- **YOUR GOAL**: Within the records below is a range that opens at the line with "Penelitian tidak membahas" and closes at the line with "dibutuhkan untuk mengakses". Return that range word for word, both ends included, and only that range.

- **THE INPUT**:
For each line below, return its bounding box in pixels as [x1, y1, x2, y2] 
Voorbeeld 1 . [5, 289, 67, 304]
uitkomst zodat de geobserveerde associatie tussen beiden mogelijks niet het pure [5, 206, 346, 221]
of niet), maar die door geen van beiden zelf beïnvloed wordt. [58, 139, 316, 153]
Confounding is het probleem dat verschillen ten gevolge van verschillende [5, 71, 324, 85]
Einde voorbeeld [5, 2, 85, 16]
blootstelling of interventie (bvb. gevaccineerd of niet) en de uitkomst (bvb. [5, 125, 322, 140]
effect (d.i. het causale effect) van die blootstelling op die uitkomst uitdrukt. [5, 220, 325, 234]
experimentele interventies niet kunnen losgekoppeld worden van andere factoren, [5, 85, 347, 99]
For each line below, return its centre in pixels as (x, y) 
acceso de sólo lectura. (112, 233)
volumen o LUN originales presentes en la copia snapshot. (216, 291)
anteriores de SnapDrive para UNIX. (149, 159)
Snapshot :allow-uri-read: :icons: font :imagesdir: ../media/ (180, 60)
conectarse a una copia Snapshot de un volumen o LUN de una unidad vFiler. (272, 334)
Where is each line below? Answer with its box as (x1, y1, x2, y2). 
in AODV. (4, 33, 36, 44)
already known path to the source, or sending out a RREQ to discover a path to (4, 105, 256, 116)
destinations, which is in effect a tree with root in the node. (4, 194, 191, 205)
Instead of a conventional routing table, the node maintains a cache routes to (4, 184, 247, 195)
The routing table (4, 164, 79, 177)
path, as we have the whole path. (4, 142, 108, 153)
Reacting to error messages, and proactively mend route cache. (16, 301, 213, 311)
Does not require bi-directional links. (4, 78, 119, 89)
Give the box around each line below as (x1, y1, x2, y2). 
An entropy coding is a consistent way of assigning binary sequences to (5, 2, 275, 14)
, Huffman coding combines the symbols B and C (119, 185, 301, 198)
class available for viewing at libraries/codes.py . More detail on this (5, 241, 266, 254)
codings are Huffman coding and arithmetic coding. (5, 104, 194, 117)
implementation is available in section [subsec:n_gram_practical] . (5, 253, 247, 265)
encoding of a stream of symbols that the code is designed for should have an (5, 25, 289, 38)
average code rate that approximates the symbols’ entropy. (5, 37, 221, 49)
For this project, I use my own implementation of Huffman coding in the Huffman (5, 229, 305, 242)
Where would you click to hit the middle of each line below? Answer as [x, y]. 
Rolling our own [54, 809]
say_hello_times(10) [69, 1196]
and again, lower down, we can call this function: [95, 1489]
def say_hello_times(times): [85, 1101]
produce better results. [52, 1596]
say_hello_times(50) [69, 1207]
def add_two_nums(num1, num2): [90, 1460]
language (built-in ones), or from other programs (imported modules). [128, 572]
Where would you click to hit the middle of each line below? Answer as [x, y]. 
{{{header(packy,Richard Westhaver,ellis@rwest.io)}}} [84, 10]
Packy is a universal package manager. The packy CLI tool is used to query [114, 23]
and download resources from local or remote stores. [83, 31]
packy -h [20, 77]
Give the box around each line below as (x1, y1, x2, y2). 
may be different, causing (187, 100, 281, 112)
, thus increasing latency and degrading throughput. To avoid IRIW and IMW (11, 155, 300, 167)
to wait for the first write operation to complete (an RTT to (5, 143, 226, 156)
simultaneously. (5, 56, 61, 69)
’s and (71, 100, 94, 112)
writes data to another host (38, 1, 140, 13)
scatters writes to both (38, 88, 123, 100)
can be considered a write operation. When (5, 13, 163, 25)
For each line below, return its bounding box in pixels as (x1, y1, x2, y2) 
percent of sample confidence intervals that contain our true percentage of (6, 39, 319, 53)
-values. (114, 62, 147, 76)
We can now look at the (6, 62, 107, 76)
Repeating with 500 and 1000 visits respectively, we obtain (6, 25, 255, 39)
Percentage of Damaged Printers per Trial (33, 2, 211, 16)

---

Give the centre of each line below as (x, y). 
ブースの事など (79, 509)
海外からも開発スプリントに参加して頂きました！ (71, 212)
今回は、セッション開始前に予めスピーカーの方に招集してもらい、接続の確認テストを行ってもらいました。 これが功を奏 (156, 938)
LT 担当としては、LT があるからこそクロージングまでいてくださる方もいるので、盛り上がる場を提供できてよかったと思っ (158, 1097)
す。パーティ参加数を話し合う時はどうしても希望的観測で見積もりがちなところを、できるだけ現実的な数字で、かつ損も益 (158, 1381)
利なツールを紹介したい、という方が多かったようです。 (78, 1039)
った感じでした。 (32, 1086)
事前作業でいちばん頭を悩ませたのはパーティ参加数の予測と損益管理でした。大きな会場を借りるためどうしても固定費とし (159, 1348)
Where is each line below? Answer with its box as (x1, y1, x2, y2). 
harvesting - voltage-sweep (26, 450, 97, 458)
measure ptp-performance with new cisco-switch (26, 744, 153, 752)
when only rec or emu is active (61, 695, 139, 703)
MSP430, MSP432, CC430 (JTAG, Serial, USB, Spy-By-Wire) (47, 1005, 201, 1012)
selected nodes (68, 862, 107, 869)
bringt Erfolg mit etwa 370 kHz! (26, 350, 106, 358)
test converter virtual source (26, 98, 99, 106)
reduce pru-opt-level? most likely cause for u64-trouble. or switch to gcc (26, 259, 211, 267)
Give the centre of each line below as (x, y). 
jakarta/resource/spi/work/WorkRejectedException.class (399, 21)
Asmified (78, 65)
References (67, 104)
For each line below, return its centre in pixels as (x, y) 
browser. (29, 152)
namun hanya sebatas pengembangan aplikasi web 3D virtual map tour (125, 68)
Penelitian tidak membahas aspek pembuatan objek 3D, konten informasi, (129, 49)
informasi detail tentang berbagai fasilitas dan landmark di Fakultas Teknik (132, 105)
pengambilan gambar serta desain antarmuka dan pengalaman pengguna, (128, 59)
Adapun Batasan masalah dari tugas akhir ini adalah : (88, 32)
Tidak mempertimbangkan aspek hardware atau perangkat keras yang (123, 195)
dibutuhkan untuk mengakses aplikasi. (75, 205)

- **WRITTEN SOLUTION**:
Penelitian tidak membahas aspek pembuatan objek 3D, konten informasi, (129, 49)
informasi detail tentang berbagai fasilitas dan landmark di Fakultas Teknik (132, 105)
pengambilan gambar serta desain antarmuka dan pengalaman pengguna, (128, 59)
Adapun Batasan masalah dari tugas akhir ini adalah : (88, 32)
Tidak mempertimbangkan aspek hardware atau perangkat keras yang (123, 195)
dibutuhkan untuk mengakses aplikasi. (75, 205)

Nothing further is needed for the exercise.